Collection entries
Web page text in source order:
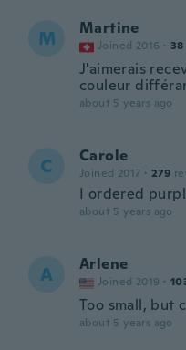
M Martine
Joined 2016 · 38
J'aimerais
couleur
about 5 years ago
C Carole
Joined 2017 · 279
I ordered
about 5 years ago
A Arlene
Joined 2019 ·
Too small, but
about 5 years ago
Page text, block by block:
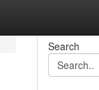
Search
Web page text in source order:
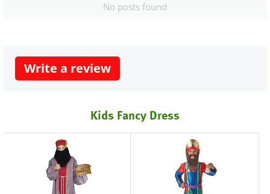
No posts found
Write a review
Kids Fancy Dress
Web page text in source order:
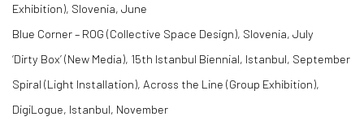
Exhibition), Slovenia, June
Blue Corner – ROG (Collective Space Design), Slovenia, July
‘Dirty Box’ (New Media), 15th Istanbul Biennial, Istanbul, September
Spiral (Light Installation), Across the Line (Group Exhibition),
DigiLogue, Istanbul, November
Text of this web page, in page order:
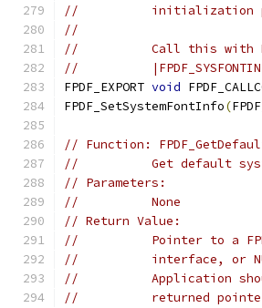
//          initialization
//
//          Call this with
//
FPDF_EXPORT void
FPDF_SetSystemFontInfo(
// Function:
//          Get default
// Parameters:
//          None
// Return Value:
//          Pointer to a
//          interface, or
//          Application
//          returned
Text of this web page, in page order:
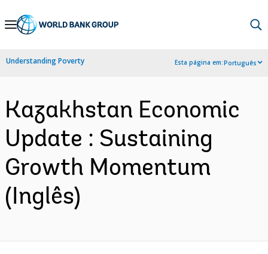
Skip
Navigation
Understanding Poverty Esta página em:Português
Kazakhstan Economic
Update : Sustaining
Growth Momentum
(Inglês)
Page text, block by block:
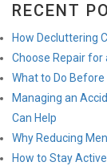
RECENT
How Decluttering
Choose Repair for
What to Do Before
Managing an
Can Help
Why Reducing
How to Stay
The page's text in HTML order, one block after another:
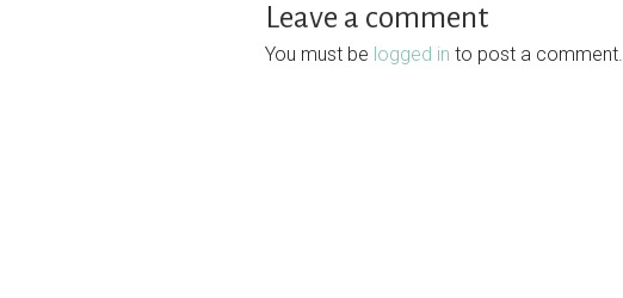
Leave a comment
You must be logged in to post a comment.
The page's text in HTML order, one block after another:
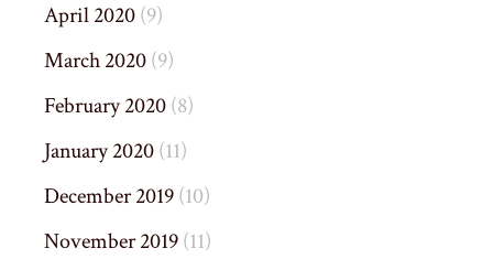
April 2020(9)
March 2020(9)
February 2020(8)
January 2020(11)
December 2019(10)
November 2019(11)
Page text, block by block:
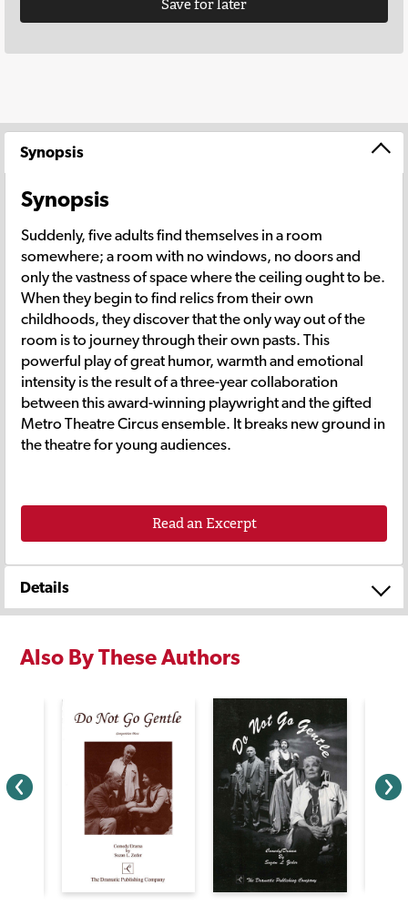
Save for later
Synopsis
Synopsis
Suddenly, five adults find themselves in a room
somewhere; a room with no windows, no doors and
only the vastness of space where the ceiling ought to be.
When they begin to find relics from their own
childhoods, they discover that the only way out of the
room is to journey through their own pasts. This
powerful play of great humor, warmth and emotional
intensity is the result of a three-year collaboration
between this award-winning playwright and the gifted
Metro Theatre Circus ensemble. It breaks new ground in
the theatre for young audiences.
Read an Excerpt
Details
Also By These Authors
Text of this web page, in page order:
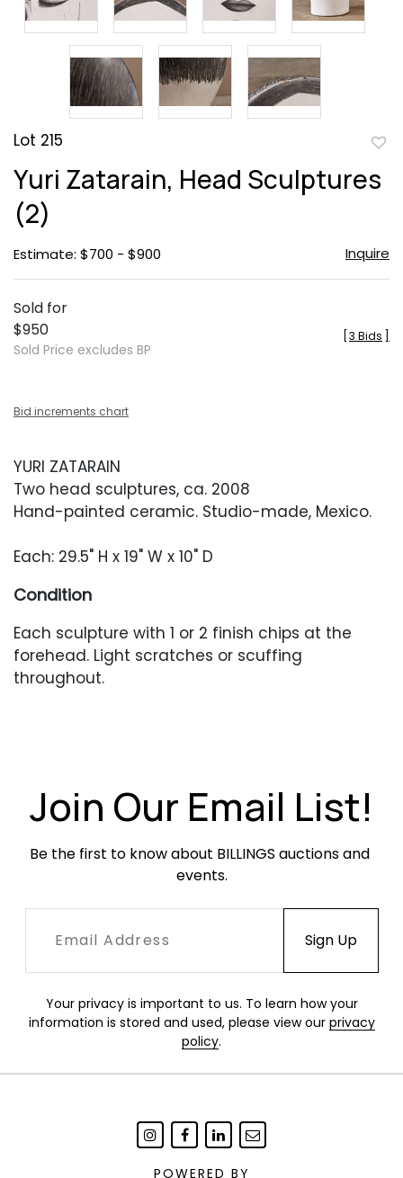
Lot 215
Yuri Zatarain, Head Sculptures
(2)
Estimate: $700 - $900 Inquire
Sold for
$950
Sold Price excludes BP
3 Bids
Bid increments chart
YURI ZATARAIN
Two head sculptures, ca. 2008
Hand-painted ceramic. Studio-made, Mexico.
Each: 29.5" H x 19" W x 10" D
Condition
Each sculpture with 1 or 2 finish chips at the
forehead. Light scratches or scuffing
throughout.
Join Our Email List!
Be the first to know about BILLINGS auctions and
events.
Your privacy is important to us. To learn how your
information is stored and used, please view our privacy
policy.
POWERED BY
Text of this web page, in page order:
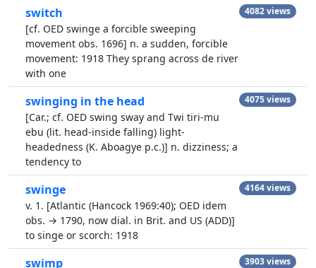
switch
[cf. OED swinge a forcible sweeping
movement obs. 1696] n. a sudden, forcible
movement: 1918 They sprang across de river
with one
4082 views
swinging in the head
[Car.; cf. OED swing sway and Twi tiri-mu
ebu (lit. head-inside falling) light-
headedness (K. Aboagye p.c.)] n. dizziness; a
tendency to
4075 views
swinge
v. 1. [Atlantic (Hancock 1969:40); OED idem
obs. → 1790, now dial. in Brit. and US (ADD)]
to singe or scorch: 1918
4164 views
swimp 3903 views
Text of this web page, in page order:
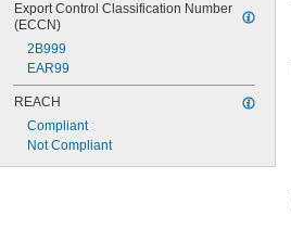
Export Control Classification Number
(ECCN)
2B999
EAR99
REACH
Compliant
Not Compliant
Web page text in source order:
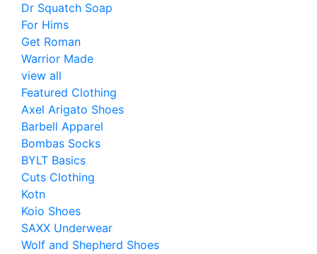
Dr Squatch Soap
For Hims
Get Roman
Warrior Made
view all
Featured Clothing
Axel Arigato Shoes
Barbell Apparel
Bombas Socks
BYLT Basics
Cuts Clothing
Kotn
Koio Shoes
SAXX Underwear
Wolf and Shepherd Shoes
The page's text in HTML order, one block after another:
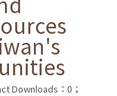
Downloads：0；
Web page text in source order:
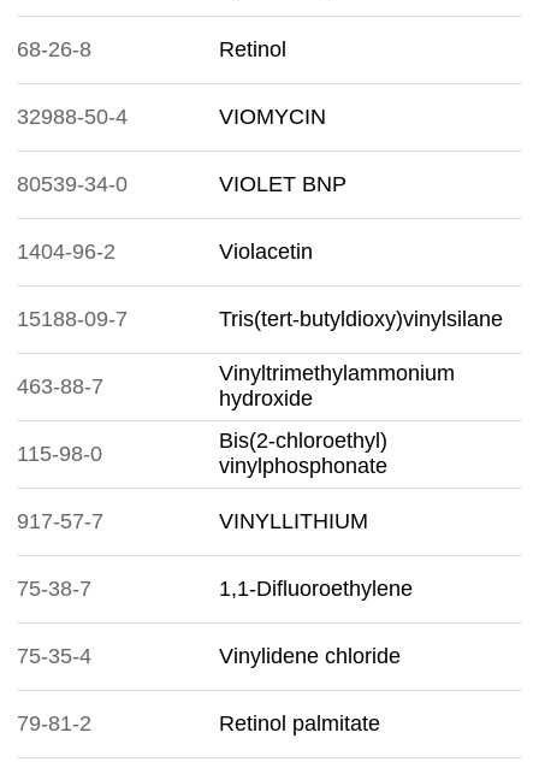
68-26-8 Retinol
32988-50-4 VIOMYCIN
80539-34-0 VIOLET BNP
1404-96-2 Violacetin
15188-09-7 Tris(tert-butyldioxy)vinylsilane
463-88-7
Vinyltrimethylammonium
hydroxide
115-98-0
Bis(2-chloroethyl)
vinylphosphonate
917-57-7 VINYLLITHIUM
75-38-7 1,1-Difluoroethylene
75-35-4 Vinylidene chloride
79-81-2 Retinol palmitate
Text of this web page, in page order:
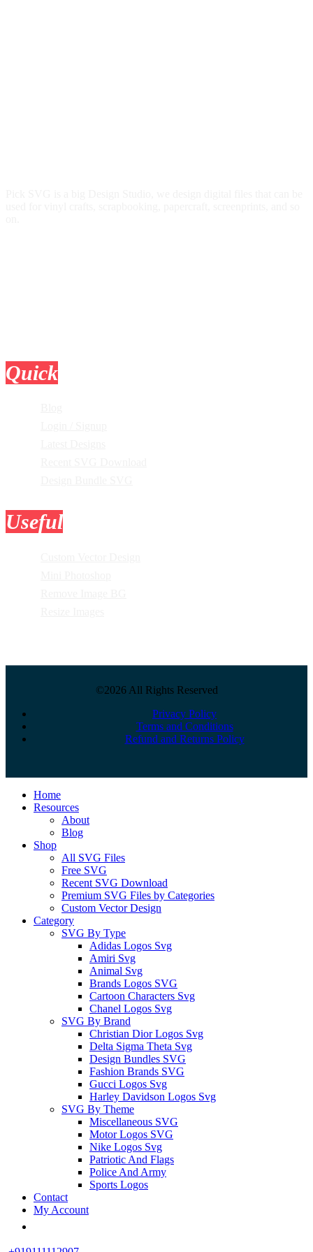
Quick
Useful
©2026 All Rights Reserved
Privacy Policy
Terms and Conditions
Refund and Returns Policy
Close
Menu
Home
Resources
About
Blog
Shop
All SVG Files
Free SVG
Recent SVG Download
Premium SVG Files by Categories
Custom Vector Design
Category
SVG By Type
Adidas Logos Svg
Amiri Svg
Animal Svg
Brands Logos SVG
Cartoon Characters Svg
Chanel Logos Svg
SVG By Brand
Christian Dior Logos Svg
Delta Sigma Theta Svg
Design Bundles SVG
Fashion Brands SVG
Gucci Logos Svg
Harley Davidson Logos Svg
SVG By Theme
Miscellaneous SVG
Motor Logos SVG
Nike Logos Svg
Patriotic And Flags
Police And Army
Sports Logos
Contact
My Account
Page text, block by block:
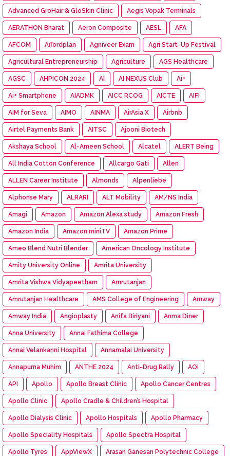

Aim of the task
With the pictures removed, return the data above word for word.

Solved exercise
Web page text in source order:
M Martine
Joined 2016 · 38
J'aimerais
couleur
about 5 years ago
C Carole
Joined 2017 · 279
I ordered
about 5 years ago
A Arlene
Joined 2019 ·
Too small, but
about 5 years ago
Page text, block by block:
Search
Web page text in source order:
No posts found
Write a review
Kids Fancy Dress
Web page text in source order:
Exhibition), Slovenia, June
Blue Corner – ROG (Collective Space Design), Slovenia, July
‘Dirty Box’ (New Media), 15th Istanbul Biennial, Istanbul, September
Spiral (Light Installation), Across the Line (Group Exhibition),
DigiLogue, Istanbul, November
Text of this web page, in page order:
//          initialization
//
//          Call this with
//
FPDF_EXPORT void
FPDF_SetSystemFontInfo(
// Function:
//          Get default
// Parameters:
//          None
// Return Value:
//          Pointer to a
//          interface, or
//          Application
//          returned
Text of this web page, in page order:
Skip
Navigation
Understanding Poverty Esta página em:Português
Kazakhstan Economic
Update : Sustaining
Growth Momentum
(Inglês)
Page text, block by block:
RECENT
How Decluttering
Choose Repair for
What to Do Before
Managing an
Can Help
Why Reducing
How to Stay
The page's text in HTML order, one block after another:
Leave a comment
You must be logged in to post a comment.
The page's text in HTML order, one block after another:
April 2020(9)
March 2020(9)
February 2020(8)
January 2020(11)
December 2019(10)
November 2019(11)
Page text, block by block:
Save for later
Synopsis
Synopsis
Suddenly, five adults find themselves in a room
somewhere; a room with no windows, no doors and
only the vastness of space where the ceiling ought to be.
When they begin to find relics from their own
childhoods, they discover that the only way out of the
room is to journey through their own pasts. This
powerful play of great humor, warmth and emotional
intensity is the result of a three-year collaboration
between this award-winning playwright and the gifted
Metro Theatre Circus ensemble. It breaks new ground in
the theatre for young audiences.
Read an Excerpt
Details
Also By These Authors
Text of this web page, in page order:
Lot 215
Yuri Zatarain, Head Sculptures
(2)
Estimate: $700 - $900 Inquire
Sold for
$950
Sold Price excludes BP
3 Bids
Bid increments chart
YURI ZATARAIN
Two head sculptures, ca. 2008
Hand-painted ceramic. Studio-made, Mexico.
Each: 29.5" H x 19" W x 10" D
Condition
Each sculpture with 1 or 2 finish chips at the
forehead. Light scratches or scuffing
throughout.
Join Our Email List!
Be the first to know about BILLINGS auctions and
events.
Your privacy is important to us. To learn how your
information is stored and used, please view our privacy
policy.
POWERED BY
Text of this web page, in page order:
switch
[cf. OED swinge a forcible sweeping
movement obs. 1696] n. a sudden, forcible
movement: 1918 They sprang across de river
with one
4082 views
swinging in the head
[Car.; cf. OED swing sway and Twi tiri-mu
ebu (lit. head-inside falling) light-
headedness (K. Aboagye p.c.)] n. dizziness; a
tendency to
4075 views
swinge
v. 1. [Atlantic (Hancock 1969:40); OED idem
obs. → 1790, now dial. in Brit. and US (ADD)]
to singe or scorch: 1918
4164 views
swimp 3903 views
Text of this web page, in page order:
Export Control Classification Number
(ECCN)
2B999
EAR99
REACH
Compliant
Not Compliant
Web page text in source order:
Dr Squatch Soap
For Hims
Get Roman
Warrior Made
view all
Featured Clothing
Axel Arigato Shoes
Barbell Apparel
Bombas Socks
BYLT Basics
Cuts Clothing
Kotn
Koio Shoes
SAXX Underwear
Wolf and Shepherd Shoes
The page's text in HTML order, one block after another:
Downloads：0；
Web page text in source order:
68-26-8 Retinol
32988-50-4 VIOMYCIN
80539-34-0 VIOLET BNP
1404-96-2 Violacetin
15188-09-7 Tris(tert-butyldioxy)vinylsilane
463-88-7
Vinyltrimethylammonium
hydroxide
115-98-0
Bis(2-chloroethyl)
vinylphosphonate
917-57-7 VINYLLITHIUM
75-38-7 1,1-Difluoroethylene
75-35-4 Vinylidene chloride
79-81-2 Retinol palmitate
Text of this web page, in page order:
Quick
Useful
©2026 All Rights Reserved
Privacy Policy
Terms and Conditions
Refund and Returns Policy
Close
Menu
Home
Resources
About
Blog
Shop
All SVG Files
Free SVG
Recent SVG Download
Premium SVG Files by Categories
Custom Vector Design
Category
SVG By Type
Adidas Logos Svg
Amiri Svg
Animal Svg
Brands Logos SVG
Cartoon Characters Svg
Chanel Logos Svg
SVG By Brand
Christian Dior Logos Svg
Delta Sigma Theta Svg
Design Bundles SVG
Fashion Brands SVG
Gucci Logos Svg
Harley Davidson Logos Svg
SVG By Theme
Miscellaneous SVG
Motor Logos SVG
Nike Logos Svg
Patriotic And Flags
Police And Army
Sports Logos
Contact
My Account
Page text, block by block:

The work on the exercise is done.